J’évite de penser à l’arrivée pour l’instant. Ça me permet de me concentrer sur la navigation et de faire ce que j’ai à faire. J’ai du mal à avoir cette notion de temps qui reste pour arriver. Je navigue comme je l’ai fait pendant tout le Vendée, sans me préoccuper du temps qui reste avant la ligne d’arrivée. J’ai fait une route Nord où je suis allé chercher de fronts dépressionnaires assez forts, j’ai eu des grains à 35 nœuds et plus et j’ai récolté un peu ce que je suis allé chercher. Donc tout va bien.

Yannick Bestaven, skipper de "Maître Coq"

A terre donc, toute son équipe, elle, est déjà arrivée en Vendée. Par la route. "On n’est pas stressé, on est serein, les dés sont jetés et le Vendée il est réussi de toute façon", explique Jean-Marie Dauris, directeur technique et sportif chez Maître Coq, "on le laisse tranquille, il fait sa course. Très honnêtement, ça ne sert à rien de stresser. On verra bien au final". Jean-Marie a donc tranquillement mis le semi-rigide à l'eau et se prépare à une arrivée nocturne, vers deux heures du matin, avec beaucoup de vent. Il va falloir monter à bord rapidement une fois la ligne passée. 

Ce qu’on s’est toujours dit et ce qu’on s’est répété même quand il était en tête et qu’il a perdu toute son avance, c’est que le premier objectif, c’était de finir, le deuxième, c’était de finir dans les dix, déjà ça c’était bien et finir dans les cinq, c’était un objectif atteignable avec un bon concours de circonstances. Le contrat est rempli maintenant c’est que du bonus. C’est déjà un succès. Le reste, advienne que pourra…

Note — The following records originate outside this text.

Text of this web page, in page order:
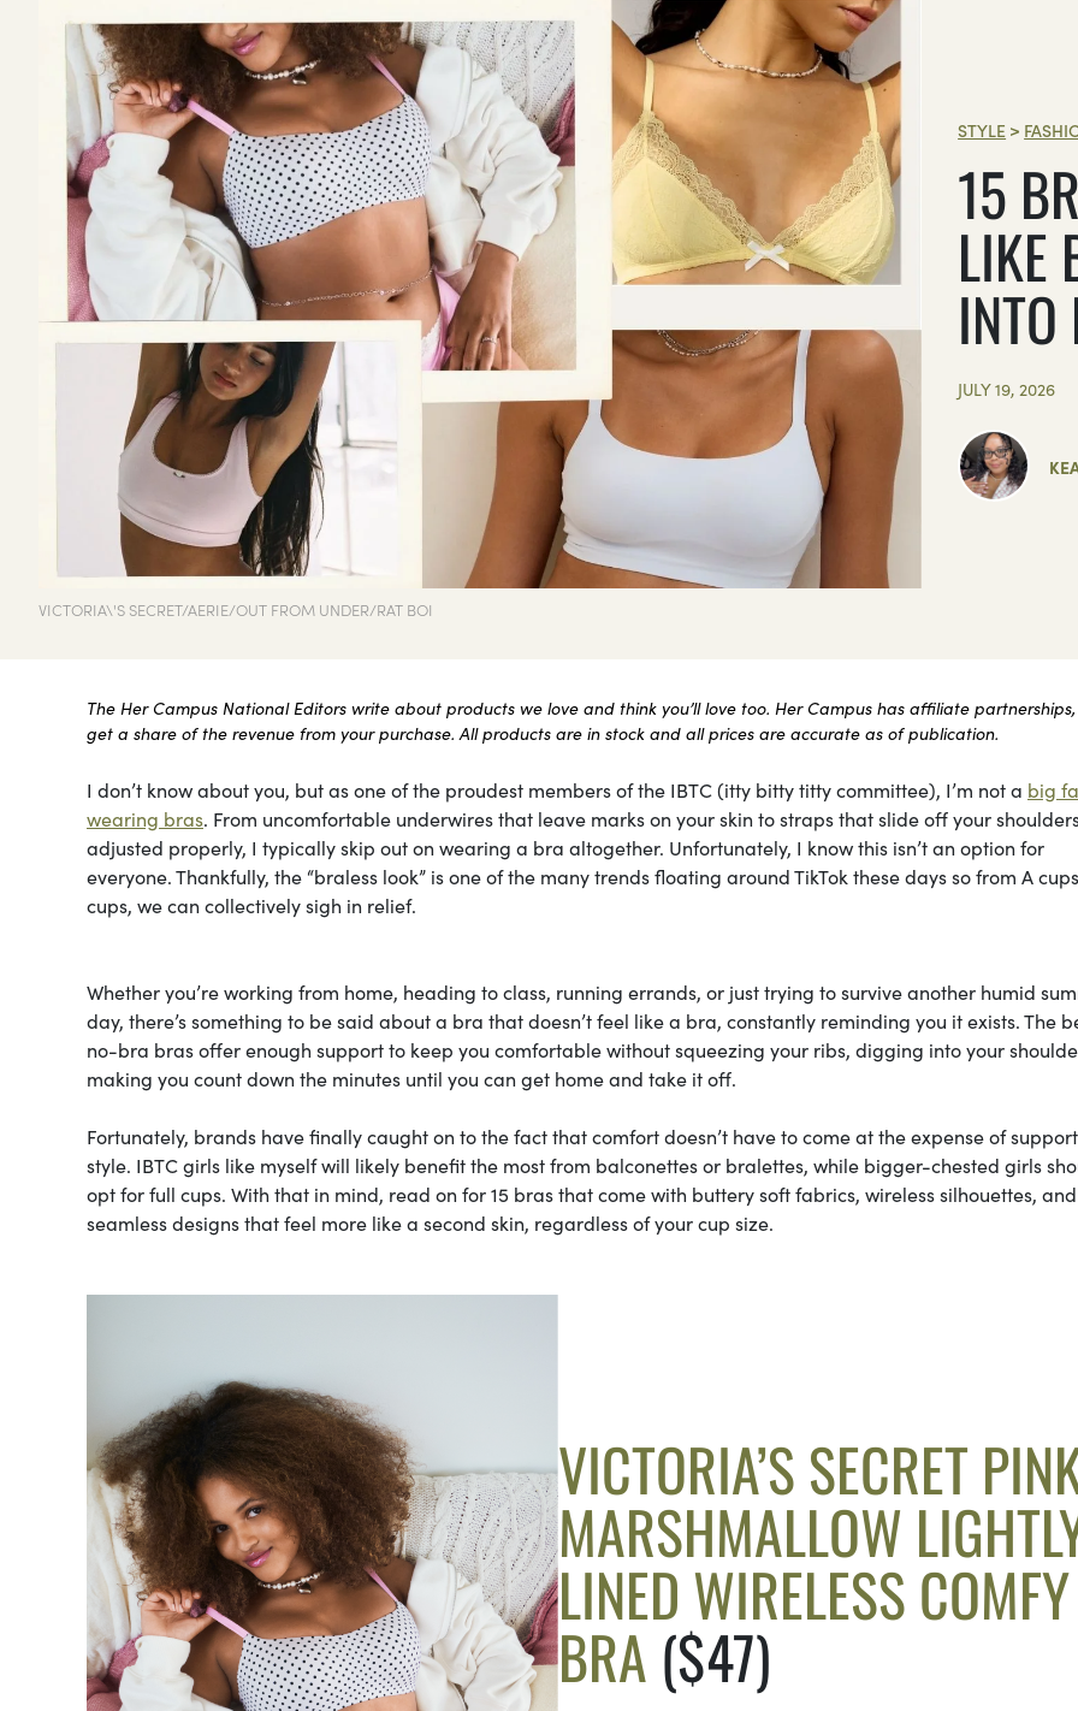
VICTORIA\'S SECRET/AERIE/OUT FROM UNDER/RAT BOI
STYLE >
15
LIKE
INTO
JULY 19, 2026
The Her Campus National Editors write about products we love and think you’ll love too. Her Campus has affiliate
get a share of the revenue from your purchase. All products are in stock and all prices are accurate as of publication.
I don’t know about you, but as one of the proudest members of the IBTC (itty bitty titty committee), I’m not a big
wearing bras. From uncomfortable underwires that leave marks on your skin to straps that slide off your
adjusted properly, I typically skip out on wearing a bra altogether. Unfortunately, I know this isn’t an option for
everyone. Thankfully, the “braless look” is one of the many trends floating around TikTok these days so from A
cups, we can collectively sigh in relief.
Whether you’re working from home, heading to class, running errands, or just trying to survive another humid
day, there’s something to be said about a bra that doesn’t feel like a bra, constantly reminding you it exists. The
no-bra bras offer enough support to keep you comfortable without squeezing your ribs, digging into your
making you count down the minutes until you can get home and take it off.
Fortunately, brands have finally caught on to the fact that comfort doesn’t have to come at the expense of
style. IBTC girls like myself will likely benefit the most from balconettes or bralettes, while bigger-chested girls
opt for full cups. With that in mind, read on for 15 bras that come with buttery soft fabrics, wireless silhouettes, and
seamless designs that feel more like a second skin, regardless of your cup size.
VICTORIA’S SECRET
MARSHMALLOW
LINED WIRELESS COMFY
BRA ($47)

Jean-Marie Dauris, directeur technique et sportif du team Maître Coq

Bilou, lui, est un peu plus impatient. "Ils nous font ch… depuis trois mois ces marins en mer ! On passe notre temps à les suivre ! Il est temps qu’ils arrivent !" Il rigole évidemment. Bilou, c'est Roland jourdain bien sûr. Maître Coq, ex Safran, c'était son bateau et le marin a activement participé à la préparation du soixante pieds pour ce Vendée Globe qu'il a suivi avec une assiduité certaine ; "Il faut quand même que je préserve ma vie professionnelle et ma vie privé ! Je fais un routage le soir et un le matin, mais je ne prends pas les fichiers intermédiaires dans la journée, sinon je pèterai un plomb !" Il était régulièrement en contact avec son ami rochelais pendant la course et aujourd'hui encore, il reste admiratif. 

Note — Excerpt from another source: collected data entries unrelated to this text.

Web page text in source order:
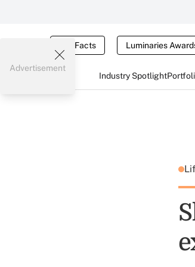
Tax Facts Luminaries
Industry Spotlight
Advertisement
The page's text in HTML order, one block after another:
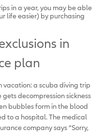
in a year, you may be able
life easier) by purchasing
in
plan
vacation: a scuba diving trip
decompression sickness
bubbles form in the blood
to a hospital. The medical
company says “Sorry,
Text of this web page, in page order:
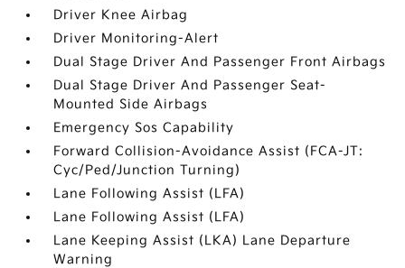
Driver Knee Airbag
Driver Monitoring-Alert
Dual Stage Driver And Passenger Front Airbags
Dual Stage Driver And Passenger Seat-
Mounted Side Airbags
Emergency Sos Capability
Forward Collision-Avoidance Assist (FCA-JT:
Cyc/Ped/Junction Turning)
Lane Following Assist (LFA)
Lane Following Assist (LFA)
Lane Keeping Assist (LKA) Lane Departure
Warning
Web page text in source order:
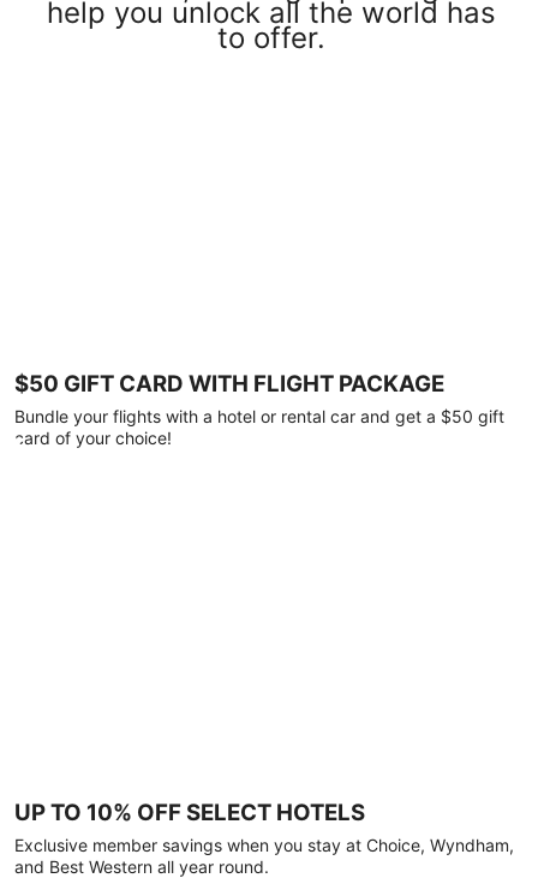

Il m'épate vraiment. C’est vrai que tu as parfois tendance quand tu es en solo comme ça à mettre ton influx et ton énergie à envisager ce que les autres pensent de toi, ce qui se passe à terre pour ton équipe technique proche, ton sponsor, le public, ta femme, que sais-je… mais en fait, non, il faut apprécier l’instant et faire la part des choses. Et ça, Yannick, il a bien su le faire.

Roland Jourdain, conseiller du team Maître Coq

Les passionnés de course au large risquent donc de ne pas se coucher très tôt mercredi soir. Dans un scenario idéal, il devrait y avoir du suspens jusqu'au bout. Bon courage à celui ou celle qui s'aventurerait à pronostiquer l'E.T.A du vainqueur.